Why $6.2 Billion Could Flow Into Shares of Alibaba in One Day – From Just Two Buyers

Editor's note: WeChat is China's "do-everything" app for video games, mobile payments, and everything in between.

But it's not the only huge story in China today.

Today's Masters Series essay originally appeared in the August issue of True Wealth China Opportunities. In it, Steve shares a startling fact about Alibaba – the world's largest retailer, and one of the biggest publicly traded companies on the planet. And while the numbers may be slightly outdated, the opportunity remains as valid as ever today...

Why $6.2 Billion Could Flow Into Shares of Alibaba in One Day – From Just Two Buyers

In 2006, Jonathan Krane was significantly responsible in bringing the Rolling Stones to China. He's also the founder of KraneShares, the top China-specific fund manager in the U.S. for exchange-traded funds (ETFs).

He recently returned from another two weeks in the country. And what he told me when he returned shocked me...

Krane was in Beijing, Shanghai, and Hong Kong – and he wasn't there on vacation.

I wanted to get the firsthand account of his recent trip. So I spent a couple hours meeting with him at his KraneShares office near Rockefeller Center in New York.

KraneShares now has two of the top five largest China ETFs in America. And one of them is the top-performing China ETF this year.

As we sat in the conference room overlooking Rockefeller Center, Krane and his chief investment officer Brendan Ahern shared an important insight that shocked me and that I had to pass along to you...

Why $6.2 Billion Will Flow Into Alibaba – From Just Two Buyers

Brendan Ahern of KraneShares sometimes describes himself as an "index nerd."

While you and I might read the football scores over the weekend, Brendan reads the latest 100-page changes in index methodologies from the big stock-index providers.
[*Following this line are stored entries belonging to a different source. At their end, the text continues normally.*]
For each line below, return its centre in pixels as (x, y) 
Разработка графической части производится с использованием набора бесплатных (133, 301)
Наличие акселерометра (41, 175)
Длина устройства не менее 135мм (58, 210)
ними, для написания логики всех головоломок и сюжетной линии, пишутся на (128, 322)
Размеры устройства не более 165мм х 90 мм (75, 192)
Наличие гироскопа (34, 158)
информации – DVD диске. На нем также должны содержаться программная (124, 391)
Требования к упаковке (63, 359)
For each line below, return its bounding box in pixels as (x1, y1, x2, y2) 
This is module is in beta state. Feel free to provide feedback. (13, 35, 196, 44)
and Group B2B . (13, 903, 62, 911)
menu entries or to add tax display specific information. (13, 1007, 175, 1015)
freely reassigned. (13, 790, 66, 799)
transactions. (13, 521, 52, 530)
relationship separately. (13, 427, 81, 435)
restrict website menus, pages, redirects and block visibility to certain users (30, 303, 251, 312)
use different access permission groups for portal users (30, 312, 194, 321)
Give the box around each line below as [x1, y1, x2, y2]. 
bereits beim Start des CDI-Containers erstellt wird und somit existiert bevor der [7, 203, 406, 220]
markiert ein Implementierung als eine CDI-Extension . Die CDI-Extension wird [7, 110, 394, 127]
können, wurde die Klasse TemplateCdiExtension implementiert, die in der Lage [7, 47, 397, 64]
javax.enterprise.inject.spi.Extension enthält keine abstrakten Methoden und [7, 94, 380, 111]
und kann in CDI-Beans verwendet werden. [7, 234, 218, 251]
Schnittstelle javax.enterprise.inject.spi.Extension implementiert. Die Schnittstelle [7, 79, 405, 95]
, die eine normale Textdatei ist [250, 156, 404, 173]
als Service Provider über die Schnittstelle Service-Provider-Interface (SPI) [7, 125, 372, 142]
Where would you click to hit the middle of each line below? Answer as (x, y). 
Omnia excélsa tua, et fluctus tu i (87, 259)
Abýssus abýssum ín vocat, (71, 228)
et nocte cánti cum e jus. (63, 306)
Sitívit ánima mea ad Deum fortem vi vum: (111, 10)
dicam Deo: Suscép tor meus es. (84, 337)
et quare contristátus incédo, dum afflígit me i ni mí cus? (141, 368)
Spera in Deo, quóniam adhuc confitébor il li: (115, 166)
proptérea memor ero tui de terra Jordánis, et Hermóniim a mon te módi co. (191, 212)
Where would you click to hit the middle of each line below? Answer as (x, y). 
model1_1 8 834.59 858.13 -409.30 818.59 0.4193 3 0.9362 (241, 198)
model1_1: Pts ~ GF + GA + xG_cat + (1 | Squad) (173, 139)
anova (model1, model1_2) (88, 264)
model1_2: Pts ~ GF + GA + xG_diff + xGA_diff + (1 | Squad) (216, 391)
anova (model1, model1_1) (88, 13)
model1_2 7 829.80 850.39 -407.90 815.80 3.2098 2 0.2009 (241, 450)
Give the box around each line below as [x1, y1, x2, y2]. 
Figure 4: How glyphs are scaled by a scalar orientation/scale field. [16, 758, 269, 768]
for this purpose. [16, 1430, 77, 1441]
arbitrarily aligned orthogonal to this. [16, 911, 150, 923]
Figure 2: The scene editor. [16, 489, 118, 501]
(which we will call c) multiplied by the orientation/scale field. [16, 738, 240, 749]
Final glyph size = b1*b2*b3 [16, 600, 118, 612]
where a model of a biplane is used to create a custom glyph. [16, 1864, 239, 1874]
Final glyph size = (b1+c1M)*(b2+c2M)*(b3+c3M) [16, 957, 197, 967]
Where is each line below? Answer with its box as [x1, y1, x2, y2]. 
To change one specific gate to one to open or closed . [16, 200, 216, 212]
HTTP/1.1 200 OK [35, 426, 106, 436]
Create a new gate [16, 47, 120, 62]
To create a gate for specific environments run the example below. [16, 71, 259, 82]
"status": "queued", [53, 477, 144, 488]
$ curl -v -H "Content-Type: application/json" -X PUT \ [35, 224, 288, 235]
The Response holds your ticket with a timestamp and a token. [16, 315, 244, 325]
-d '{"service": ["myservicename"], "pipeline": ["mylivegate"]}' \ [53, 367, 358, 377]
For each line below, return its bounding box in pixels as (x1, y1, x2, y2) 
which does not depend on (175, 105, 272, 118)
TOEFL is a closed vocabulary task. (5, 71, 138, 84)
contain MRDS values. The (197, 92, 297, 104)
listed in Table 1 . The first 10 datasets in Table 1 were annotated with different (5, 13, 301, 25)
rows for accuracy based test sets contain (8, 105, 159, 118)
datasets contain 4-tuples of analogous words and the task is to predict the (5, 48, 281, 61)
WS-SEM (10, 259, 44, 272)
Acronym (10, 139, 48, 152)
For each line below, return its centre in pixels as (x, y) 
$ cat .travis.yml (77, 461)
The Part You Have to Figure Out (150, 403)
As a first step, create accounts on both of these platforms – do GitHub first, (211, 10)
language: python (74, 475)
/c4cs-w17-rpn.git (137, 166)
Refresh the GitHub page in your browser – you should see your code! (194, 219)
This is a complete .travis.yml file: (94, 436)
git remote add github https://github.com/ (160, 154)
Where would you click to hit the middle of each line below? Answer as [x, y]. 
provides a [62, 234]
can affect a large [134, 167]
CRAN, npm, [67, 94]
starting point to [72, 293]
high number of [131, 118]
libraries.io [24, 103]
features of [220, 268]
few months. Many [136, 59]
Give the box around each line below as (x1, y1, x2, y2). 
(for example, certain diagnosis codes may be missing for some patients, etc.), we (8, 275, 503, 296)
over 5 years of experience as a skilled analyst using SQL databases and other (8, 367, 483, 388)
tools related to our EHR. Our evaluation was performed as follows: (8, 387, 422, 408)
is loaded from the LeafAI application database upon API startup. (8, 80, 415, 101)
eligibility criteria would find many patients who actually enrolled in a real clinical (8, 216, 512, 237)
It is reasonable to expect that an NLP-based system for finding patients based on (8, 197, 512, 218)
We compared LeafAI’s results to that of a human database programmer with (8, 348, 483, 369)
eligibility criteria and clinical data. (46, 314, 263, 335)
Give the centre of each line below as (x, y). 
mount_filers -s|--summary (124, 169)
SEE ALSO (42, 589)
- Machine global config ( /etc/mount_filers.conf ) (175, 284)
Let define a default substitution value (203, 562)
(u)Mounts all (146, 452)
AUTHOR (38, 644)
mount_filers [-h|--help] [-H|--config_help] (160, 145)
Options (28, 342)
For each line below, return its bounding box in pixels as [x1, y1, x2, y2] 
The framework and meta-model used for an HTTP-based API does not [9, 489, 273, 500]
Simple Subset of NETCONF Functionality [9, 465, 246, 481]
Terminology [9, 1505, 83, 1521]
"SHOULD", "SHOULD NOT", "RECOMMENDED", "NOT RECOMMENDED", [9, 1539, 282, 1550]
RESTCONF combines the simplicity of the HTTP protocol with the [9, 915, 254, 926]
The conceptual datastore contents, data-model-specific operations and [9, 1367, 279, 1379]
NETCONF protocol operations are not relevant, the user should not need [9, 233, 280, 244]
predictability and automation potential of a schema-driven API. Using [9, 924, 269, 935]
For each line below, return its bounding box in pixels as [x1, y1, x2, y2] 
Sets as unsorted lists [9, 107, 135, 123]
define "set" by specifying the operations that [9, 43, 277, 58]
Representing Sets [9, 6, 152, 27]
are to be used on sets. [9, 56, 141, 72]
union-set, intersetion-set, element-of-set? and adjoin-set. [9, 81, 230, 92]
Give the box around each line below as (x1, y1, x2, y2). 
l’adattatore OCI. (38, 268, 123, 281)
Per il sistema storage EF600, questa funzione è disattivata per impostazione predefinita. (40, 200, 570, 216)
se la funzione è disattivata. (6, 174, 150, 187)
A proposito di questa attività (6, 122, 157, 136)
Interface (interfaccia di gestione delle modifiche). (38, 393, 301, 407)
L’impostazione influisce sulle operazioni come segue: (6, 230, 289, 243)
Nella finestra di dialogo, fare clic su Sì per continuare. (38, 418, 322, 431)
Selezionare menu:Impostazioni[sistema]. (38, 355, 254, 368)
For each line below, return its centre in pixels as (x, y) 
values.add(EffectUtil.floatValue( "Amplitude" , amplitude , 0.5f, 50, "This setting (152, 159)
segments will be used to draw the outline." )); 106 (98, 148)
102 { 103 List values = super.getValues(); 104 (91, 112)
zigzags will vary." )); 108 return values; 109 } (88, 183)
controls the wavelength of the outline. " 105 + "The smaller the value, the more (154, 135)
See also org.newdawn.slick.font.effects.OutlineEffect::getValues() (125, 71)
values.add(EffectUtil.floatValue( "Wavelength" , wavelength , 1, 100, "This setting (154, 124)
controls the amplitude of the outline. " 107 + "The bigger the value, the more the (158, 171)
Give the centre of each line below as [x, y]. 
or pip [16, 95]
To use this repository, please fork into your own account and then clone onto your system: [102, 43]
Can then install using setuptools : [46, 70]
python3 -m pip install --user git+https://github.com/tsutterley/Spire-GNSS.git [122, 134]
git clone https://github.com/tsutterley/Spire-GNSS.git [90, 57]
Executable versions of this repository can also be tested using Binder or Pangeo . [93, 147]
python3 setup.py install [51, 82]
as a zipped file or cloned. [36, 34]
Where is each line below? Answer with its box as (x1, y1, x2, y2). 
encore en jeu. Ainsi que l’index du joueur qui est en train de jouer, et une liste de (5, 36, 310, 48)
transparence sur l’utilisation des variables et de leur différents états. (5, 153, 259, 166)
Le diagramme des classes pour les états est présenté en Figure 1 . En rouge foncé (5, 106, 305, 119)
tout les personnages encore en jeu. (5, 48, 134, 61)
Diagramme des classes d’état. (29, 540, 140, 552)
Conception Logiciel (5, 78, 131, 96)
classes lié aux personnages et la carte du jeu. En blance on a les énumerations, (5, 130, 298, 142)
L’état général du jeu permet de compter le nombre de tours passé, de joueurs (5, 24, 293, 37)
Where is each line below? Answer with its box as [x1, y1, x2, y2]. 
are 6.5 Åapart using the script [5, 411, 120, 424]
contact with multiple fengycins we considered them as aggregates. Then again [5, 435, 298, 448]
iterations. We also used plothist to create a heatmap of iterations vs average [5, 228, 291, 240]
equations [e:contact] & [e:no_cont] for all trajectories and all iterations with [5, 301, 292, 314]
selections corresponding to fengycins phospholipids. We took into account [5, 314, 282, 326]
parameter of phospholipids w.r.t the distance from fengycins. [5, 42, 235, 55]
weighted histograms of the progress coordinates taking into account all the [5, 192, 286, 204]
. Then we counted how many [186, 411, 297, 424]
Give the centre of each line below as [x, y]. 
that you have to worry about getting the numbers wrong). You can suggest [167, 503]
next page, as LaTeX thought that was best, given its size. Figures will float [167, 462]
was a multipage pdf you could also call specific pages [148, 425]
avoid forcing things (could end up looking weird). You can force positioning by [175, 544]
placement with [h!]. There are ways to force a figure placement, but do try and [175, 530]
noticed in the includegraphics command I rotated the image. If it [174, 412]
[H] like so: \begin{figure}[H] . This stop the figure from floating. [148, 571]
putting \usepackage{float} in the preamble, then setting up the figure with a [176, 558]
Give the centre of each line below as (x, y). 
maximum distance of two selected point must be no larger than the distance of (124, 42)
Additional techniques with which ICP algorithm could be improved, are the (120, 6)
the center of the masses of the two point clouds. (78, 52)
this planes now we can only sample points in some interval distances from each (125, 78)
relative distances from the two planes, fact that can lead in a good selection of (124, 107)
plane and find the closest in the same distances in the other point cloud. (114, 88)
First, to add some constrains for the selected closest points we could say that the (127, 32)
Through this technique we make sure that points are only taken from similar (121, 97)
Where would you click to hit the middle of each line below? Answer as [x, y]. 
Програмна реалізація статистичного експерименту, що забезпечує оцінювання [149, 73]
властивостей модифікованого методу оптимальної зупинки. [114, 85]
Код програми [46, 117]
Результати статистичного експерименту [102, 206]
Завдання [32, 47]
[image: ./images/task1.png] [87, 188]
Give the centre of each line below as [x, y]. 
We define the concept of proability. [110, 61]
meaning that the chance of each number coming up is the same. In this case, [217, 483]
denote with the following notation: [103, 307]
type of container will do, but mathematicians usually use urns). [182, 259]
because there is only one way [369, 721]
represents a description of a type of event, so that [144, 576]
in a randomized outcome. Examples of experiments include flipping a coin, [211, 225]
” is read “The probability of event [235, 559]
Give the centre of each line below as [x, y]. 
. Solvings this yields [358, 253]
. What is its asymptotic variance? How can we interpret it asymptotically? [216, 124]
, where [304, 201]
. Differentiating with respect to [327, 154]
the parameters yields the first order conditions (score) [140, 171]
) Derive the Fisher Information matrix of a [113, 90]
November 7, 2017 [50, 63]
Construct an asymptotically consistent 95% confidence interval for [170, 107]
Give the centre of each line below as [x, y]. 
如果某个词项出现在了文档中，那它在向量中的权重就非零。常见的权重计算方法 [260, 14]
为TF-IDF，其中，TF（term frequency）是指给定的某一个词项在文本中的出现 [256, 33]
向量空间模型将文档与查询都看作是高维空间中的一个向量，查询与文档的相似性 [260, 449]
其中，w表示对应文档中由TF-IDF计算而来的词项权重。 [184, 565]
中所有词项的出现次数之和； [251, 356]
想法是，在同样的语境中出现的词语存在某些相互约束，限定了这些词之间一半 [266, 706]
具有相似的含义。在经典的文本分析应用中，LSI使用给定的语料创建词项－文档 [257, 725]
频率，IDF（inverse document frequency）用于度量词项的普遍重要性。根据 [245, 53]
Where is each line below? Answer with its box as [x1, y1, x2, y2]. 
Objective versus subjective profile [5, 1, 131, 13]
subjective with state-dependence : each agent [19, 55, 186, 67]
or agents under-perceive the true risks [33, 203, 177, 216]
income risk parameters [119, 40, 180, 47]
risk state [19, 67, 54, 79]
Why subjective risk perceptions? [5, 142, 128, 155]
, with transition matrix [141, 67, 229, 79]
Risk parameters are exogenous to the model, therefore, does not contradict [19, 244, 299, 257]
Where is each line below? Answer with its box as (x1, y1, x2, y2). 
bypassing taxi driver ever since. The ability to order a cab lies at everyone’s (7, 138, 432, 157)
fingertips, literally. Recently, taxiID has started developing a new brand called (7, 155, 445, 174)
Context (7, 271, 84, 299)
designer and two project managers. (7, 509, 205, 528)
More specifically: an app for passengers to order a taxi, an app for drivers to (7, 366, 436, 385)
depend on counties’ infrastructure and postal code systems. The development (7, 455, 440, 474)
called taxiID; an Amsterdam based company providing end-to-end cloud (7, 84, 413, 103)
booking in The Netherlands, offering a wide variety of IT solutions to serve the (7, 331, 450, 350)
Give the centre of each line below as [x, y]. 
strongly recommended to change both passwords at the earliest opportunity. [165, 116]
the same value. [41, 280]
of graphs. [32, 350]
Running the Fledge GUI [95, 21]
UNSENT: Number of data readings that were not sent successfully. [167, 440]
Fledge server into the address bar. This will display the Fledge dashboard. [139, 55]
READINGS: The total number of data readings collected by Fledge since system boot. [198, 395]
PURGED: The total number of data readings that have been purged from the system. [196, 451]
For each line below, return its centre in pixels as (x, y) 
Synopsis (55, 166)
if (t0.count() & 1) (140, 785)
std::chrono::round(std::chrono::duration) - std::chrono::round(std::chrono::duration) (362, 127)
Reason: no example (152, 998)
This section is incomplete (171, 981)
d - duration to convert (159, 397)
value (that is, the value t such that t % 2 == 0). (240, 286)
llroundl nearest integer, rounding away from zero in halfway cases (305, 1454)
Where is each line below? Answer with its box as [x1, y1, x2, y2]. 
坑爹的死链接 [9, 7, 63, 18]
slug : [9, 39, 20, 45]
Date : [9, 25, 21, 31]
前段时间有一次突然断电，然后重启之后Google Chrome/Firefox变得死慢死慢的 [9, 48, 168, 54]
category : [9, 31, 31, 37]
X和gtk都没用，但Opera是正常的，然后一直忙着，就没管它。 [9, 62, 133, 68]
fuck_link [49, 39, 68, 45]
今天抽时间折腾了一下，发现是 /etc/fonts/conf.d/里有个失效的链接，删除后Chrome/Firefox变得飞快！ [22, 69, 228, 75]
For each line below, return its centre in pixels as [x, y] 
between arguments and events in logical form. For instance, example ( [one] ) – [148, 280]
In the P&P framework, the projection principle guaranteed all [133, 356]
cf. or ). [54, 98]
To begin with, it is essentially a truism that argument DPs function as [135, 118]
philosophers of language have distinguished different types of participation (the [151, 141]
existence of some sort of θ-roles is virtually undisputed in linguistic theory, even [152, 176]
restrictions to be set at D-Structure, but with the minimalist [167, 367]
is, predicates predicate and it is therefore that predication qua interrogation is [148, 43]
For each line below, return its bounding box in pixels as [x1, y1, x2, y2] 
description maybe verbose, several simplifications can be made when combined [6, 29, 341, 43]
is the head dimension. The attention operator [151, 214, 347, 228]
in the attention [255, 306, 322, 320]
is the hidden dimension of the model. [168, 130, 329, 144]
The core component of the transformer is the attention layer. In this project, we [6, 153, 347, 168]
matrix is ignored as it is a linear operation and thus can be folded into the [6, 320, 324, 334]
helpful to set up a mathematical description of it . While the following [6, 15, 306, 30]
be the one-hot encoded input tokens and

It's incredibly dry reading. But Brendan discovers some extraordinary stuff in there...

His latest discovery is what's about to happen to what he calls the China "index orphans."

What's an index orphan? It's a huge company that's not part of a benchmark index yet. But when it gets adopted by a major index, a lot of money is forced to flow into that stock.

It's a technical point – but it means real money. China's Alibaba (BABA) is a great example.

Alibaba is the seventh-largest company in the world by market value – with a market cap of about $400 billion. (It's the largest non-U.S. public company in the world.)

But as Brendan explained, Alibaba is missing from some of the major indexes...

It's the seventh-largest stock in the world, so it's clearly an important stock.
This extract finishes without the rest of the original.